When the couple stops being buddies

When a couple first gets married, they may feel like they've married their best friend. After a while, though, some couples may realize that they don't have much in common anymore. Once upon a time, their conversations may have lasted hours, but now meals are consumed in silence or they're constantly off doing their own thing.

Melissa Cohen, a couples therapist in Westfield, New Jersey, told Prevention"Sometimes I see a marked lack of affection, humor, active interest, excitement, or joy." On the outside, this may not seem so bad. After all, there's no yelling or name-calling. "Couples simply stop sharing their inner world with each other," she revealed to the publication. Regardless, Cohen said this is disastrous to a marriage. A lack of conversation — even heated arguments — obviously means there's a huge a lack of communication. When that happens, the relationship hits a stalemate and, if nothing changes, becomes unable to thrive. 

There are no happy memories

A happily married person may display their favorite wedding photos around their home. On their anniversary, they might just reminisce about all the good times they've had together over the years. Spouses who are not happily married, however, tend to look back differently.

Caroline Madden, a marriage and family therapist and author of How to Go from Soul Mates to Roommates in 10 Easy Steps, told HuffPost that she asks all of her clients how they met and how they fell in love. She then gauges their reactions. She revealed, "It could be tears, laughter or even anger at why they aren't still that couple. What that tells me is if there still is a spark between them, that they remember that they were in love and want to be that couple again."

Sometimes, though, a spouse says they're unable to remember or names things they disliked about their partner from the get-go. Those couples aren't likely to go the distance.

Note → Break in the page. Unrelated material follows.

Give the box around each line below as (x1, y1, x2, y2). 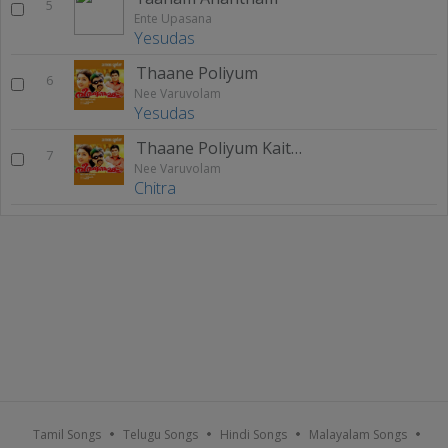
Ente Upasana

She explained, "I can rescue couples from the brink of divorce after an affair — I can't bring the spark back."

There's not enough space

The couple who chooses not to spend any time together isn't destined for marital success, but the couple who does everything together isn't either, as it turns out. When one spouse takes up all of the other's time, it can breed resentment. Both spouses can end up getting frustrated and angry with each other. Family therapist Jim Walkup said he's come to recognize a lack of space as one of the best indicators of divorce. A healthy and trusting relationship allows for togetherness and time apart. 

According to a Psychology Today article by psychologist Rob Pascale and marriage counselor and psychologist Louis H. Primavera, "a mix of time with friends and family, time together as a couple, and separate time for each partner add to marital quality." A balance of time is vital in order for a marriage to be successful.

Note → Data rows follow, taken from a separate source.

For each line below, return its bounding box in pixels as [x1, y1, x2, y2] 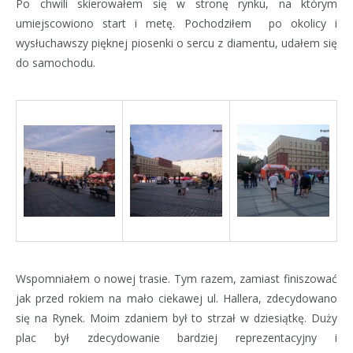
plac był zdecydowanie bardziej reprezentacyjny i [16, 330, 337, 346]
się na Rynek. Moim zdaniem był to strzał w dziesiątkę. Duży [16, 310, 337, 326]
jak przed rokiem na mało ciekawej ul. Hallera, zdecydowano [16, 291, 337, 307]
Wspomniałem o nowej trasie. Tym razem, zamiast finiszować [16, 271, 337, 287]
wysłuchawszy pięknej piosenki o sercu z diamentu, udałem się [16, 35, 337, 51]
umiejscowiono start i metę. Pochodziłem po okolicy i [16, 16, 337, 32]
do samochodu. [16, 55, 95, 71]

A "power discrepancy" is at play

It has been Arkansas-based marriage and family therapist Becky Whetsone's experience that couples who don't feel like equals end up calling it quits.  When speaking to HuffPost, Whetsone explained, "Any sort of major power discrepancy between the two — she's old, he's young; she's educated, he's not; he's rich, she's poor; she's beautiful, he's not — can end up causing problems in a relationship."

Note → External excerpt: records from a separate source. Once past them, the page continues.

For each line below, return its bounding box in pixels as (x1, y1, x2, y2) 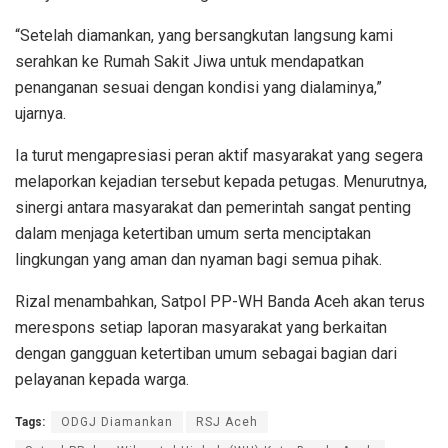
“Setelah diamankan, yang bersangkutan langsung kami (15, 25, 393, 45)
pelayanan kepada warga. (15, 369, 189, 389)
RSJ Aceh (196, 414, 258, 429)
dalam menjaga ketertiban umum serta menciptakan (15, 223, 371, 243)
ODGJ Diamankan (61, 414, 173, 429)
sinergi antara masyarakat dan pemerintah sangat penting (15, 197, 411, 217)
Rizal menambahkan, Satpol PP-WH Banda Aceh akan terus (15, 291, 425, 311)
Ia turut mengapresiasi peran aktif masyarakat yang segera (15, 145, 423, 165)

There can even be an imbalance when it comes to how much each person cares, according to Kristin Davin, a psychologist in New York City. "If you find that you're always the one doing the [emotional] heavy lifting, it changes your relationship dynamic," the psychologist told HuffPost. "People become resentful. They experience inequality in the relationship and the heavy lifter feels like the relationship is more work than it should be." Both the psychologist and marriage therapist agree that this imbalance in power can lead to divorce.